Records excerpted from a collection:
::::
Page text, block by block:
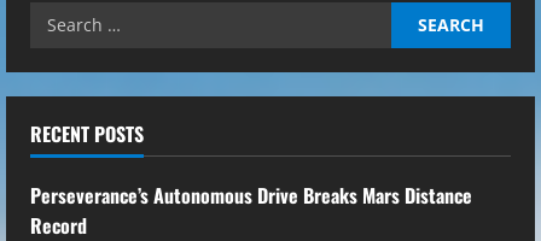
Search
RECENT POSTS
Perseverance’s Autonomous Drive Breaks Mars Distance
Record
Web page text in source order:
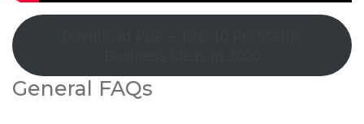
::::
■ What this task involves ■
Since the pictures are not wanted, write out the rest of the data exactly as it reads.

■ Expected answer ■
Page text, block by block:
Search
RECENT POSTS
Perseverance’s Autonomous Drive Breaks Mars Distance
Record
Web page text in source order:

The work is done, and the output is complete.